The righter we do the wrong thing, the wronger we become. When we make a mistake doing the wrong thing and correct it, we become wronger. When we make a mistake doing the right thing and correct it, we become righter. Therefore, it is better to do the right thing wrong than the wrong thing right.
Back in 2000, David Ellerman suggested a way of overcoming the addiction to Official Views, which involves presenting the following message to client countries, and then acting upon it:
“…To the best of our accumulated experience (which we deem to call “knowledge”), here is what works best in countries like yours. Why don’t you study these principles together with their corroboration to date, take a look at these case studies, contact these people who designed those reforms, set up horizontal learning programs with those best practice cases, and try some experiments to see what
works in your own country? After carrying out this learning process on your own, you might call us back if you feel we could help…”
III: Implications for World Bank Presidency Candidates: A Simple Questionnaire
Building on all of this, we might view the current candidates for the World Bank Presidency in a different, and hopefully useful, light.
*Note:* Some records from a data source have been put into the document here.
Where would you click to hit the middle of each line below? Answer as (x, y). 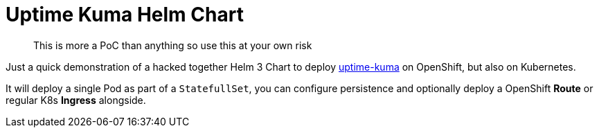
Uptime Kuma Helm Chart (125, 15)
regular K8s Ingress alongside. (76, 100)
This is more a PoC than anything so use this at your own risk (173, 45)
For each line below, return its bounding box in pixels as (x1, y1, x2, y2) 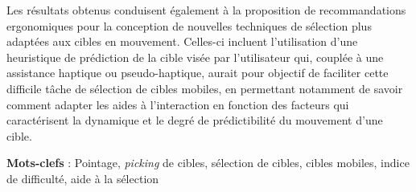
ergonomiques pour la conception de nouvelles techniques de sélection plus (6, 17, 372, 34)
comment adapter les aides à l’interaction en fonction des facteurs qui (6, 96, 349, 112)
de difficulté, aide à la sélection (6, 170, 159, 186)
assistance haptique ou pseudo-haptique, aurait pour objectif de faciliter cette (6, 64, 389, 81)
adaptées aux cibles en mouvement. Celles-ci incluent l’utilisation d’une (6, 33, 358, 50)
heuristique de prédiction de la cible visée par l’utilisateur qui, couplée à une (6, 48, 384, 65)
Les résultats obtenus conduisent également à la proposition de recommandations (6, 2, 406, 18)
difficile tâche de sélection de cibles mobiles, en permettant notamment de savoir (6, 80, 403, 96)
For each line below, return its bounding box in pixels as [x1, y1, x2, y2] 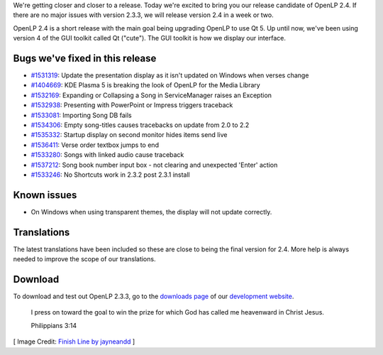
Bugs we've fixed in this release [13, 52, 157, 64]
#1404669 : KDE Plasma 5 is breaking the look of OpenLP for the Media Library [30, 81, 260, 89]
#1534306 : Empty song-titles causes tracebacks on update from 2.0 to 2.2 [30, 121, 250, 129]
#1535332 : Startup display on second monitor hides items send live [30, 131, 228, 139]
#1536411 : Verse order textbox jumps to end [30, 141, 160, 149]
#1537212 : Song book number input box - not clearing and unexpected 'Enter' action [30, 160, 278, 169]
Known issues [13, 189, 77, 201]
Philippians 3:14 [30, 321, 77, 329]
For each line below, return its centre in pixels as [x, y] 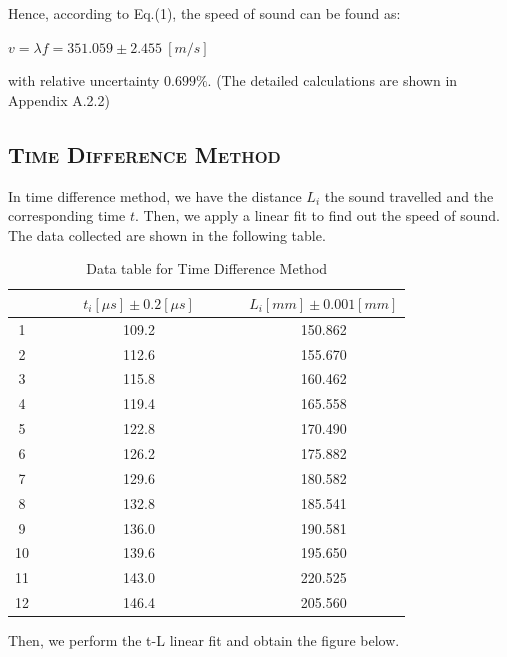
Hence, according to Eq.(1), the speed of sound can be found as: [204, 13]
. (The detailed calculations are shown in [332, 80]
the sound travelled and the [409, 195]
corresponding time [67, 215]
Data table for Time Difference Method [207, 268]
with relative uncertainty [84, 80]
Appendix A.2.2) [59, 99]
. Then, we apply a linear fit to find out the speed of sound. [317, 215]
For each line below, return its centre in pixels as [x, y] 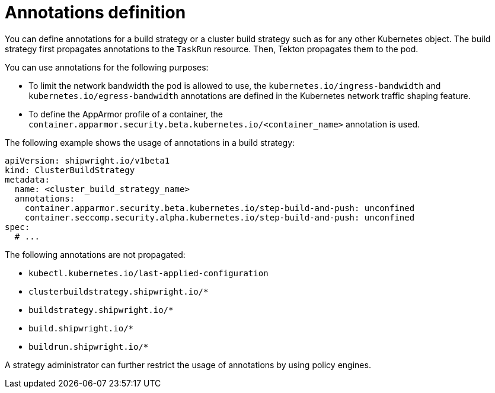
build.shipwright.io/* [81, 328]
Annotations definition [95, 12]
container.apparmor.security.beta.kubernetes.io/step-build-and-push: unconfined [220, 208]
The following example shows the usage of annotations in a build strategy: [150, 142]
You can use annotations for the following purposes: [107, 67]
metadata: [27, 179]
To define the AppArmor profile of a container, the [126, 114]
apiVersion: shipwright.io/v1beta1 [87, 160]
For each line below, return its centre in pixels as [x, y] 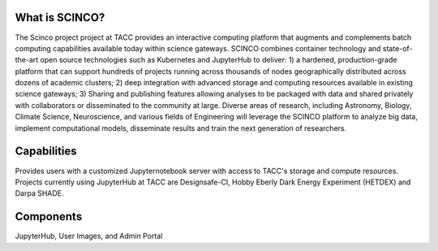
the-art [27, 60]
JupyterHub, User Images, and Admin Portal [89, 236]
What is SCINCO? [60, 17]
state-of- [397, 48]
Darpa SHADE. [39, 193]
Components [49, 216]
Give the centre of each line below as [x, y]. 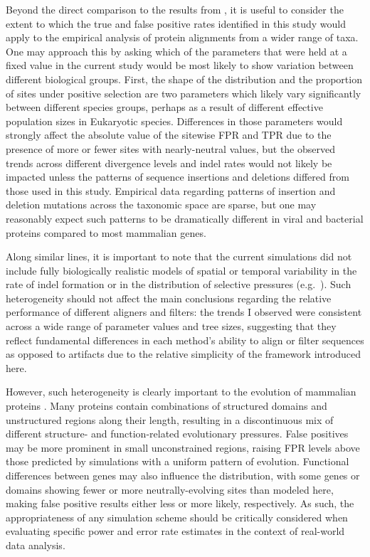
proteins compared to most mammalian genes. [106, 232]
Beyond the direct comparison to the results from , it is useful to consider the [175, 9]
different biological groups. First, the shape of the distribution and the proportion [184, 79]
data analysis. [36, 545]
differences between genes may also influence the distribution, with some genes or [183, 475]
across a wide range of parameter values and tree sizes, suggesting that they [171, 326]
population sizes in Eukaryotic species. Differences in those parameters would [174, 121]
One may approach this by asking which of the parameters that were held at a [176, 51]

We need someone who can take Ellerman’s message and Ackoff’s philosophy make them part and parcel of the way the organisation works.
To test candidates suitability in this regard, we might sensibly ask them, and those who know of them, the following yes / no questions (which should take no more than fifteen minutes of their time).
- Does the candidates track record indicate they have the ability to be a leader who facilitates as well as one who directs?
- Is the candidate able to let go of the notion of selling to, or controlling, others using a set of predefined strategies and results? (Can they effectively manage the uncertainty and ambiguity that ensues?)
- Does the candidate instinctively seek out challenges to their institution’s ideas and policies, and see their leadership role as catalysing ‘mutual learning’? (Does the candidate routinely present their viewpoints as ‘permanently provisional’ and ‘up for debate’?)
- Can they respectfully but purposefully elicit the insights, creativity, and wisdom from others? (Can they do this even when others disagree with them?)
- Can they encourage multi-stakeholder dialogue and debate as a route to experimentation and innovation?
- Are they courageous enough to say ‘I was wrong’, and enable their learning process to be public, to allow others in their organisation and more widely to follow suit? (Are they willing to hear about, and learn from, failure, even in high-profile programmes?)
- Can their leadership help diverse groups and constituencies accomplish the results that they want? (Are they willing to share the credit for successes with others?)
I would tentatively suggest that if we have ‘yes’ responses against most of these questions for a given candidate, we could be looking at a genuinely interesting appointment.
If we have mostly ‘no’s, then we should all get ready for another term or two of Official Views, and all that goes with them.